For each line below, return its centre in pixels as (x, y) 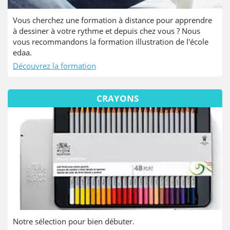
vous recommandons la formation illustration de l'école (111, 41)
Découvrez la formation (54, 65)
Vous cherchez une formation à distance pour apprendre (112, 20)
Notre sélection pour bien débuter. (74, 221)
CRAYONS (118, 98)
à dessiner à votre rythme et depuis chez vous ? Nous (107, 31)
■ ■ ■
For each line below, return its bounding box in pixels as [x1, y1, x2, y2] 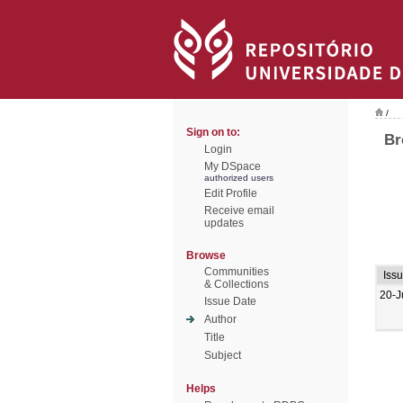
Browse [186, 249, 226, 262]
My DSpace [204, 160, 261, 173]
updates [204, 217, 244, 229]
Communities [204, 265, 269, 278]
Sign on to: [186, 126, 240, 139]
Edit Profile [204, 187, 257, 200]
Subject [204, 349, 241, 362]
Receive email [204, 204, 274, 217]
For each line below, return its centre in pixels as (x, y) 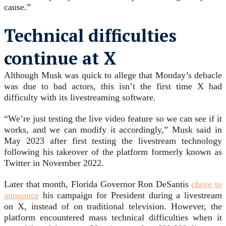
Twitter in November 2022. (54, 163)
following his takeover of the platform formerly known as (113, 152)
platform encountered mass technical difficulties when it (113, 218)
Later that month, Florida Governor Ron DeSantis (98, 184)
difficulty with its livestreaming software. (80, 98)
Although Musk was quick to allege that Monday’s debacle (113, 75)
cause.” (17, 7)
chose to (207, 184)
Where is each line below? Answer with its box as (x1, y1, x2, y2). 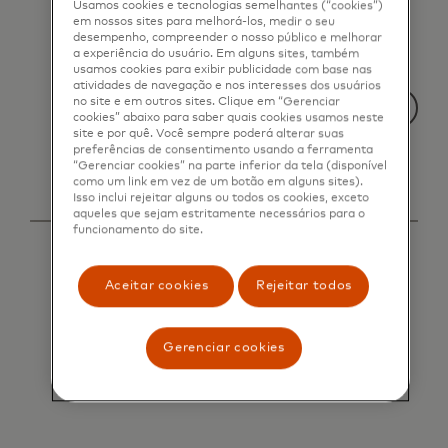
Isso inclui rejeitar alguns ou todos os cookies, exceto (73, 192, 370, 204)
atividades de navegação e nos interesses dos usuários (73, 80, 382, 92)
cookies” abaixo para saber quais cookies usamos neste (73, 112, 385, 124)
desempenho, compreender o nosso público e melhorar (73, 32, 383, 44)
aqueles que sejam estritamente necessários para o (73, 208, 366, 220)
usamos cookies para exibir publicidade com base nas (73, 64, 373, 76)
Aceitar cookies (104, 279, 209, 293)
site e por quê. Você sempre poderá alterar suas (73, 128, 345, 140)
■ ■ ■
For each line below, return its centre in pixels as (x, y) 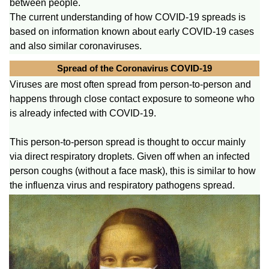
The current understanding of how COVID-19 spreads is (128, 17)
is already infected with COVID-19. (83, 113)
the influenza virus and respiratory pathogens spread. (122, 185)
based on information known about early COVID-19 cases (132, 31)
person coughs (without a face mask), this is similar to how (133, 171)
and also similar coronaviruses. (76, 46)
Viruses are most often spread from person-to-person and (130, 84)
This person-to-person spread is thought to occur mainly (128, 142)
■ ■ ■
What is expected: Count the lines above that contain the word "para", and reply with only that number.

Result for this exercise: 3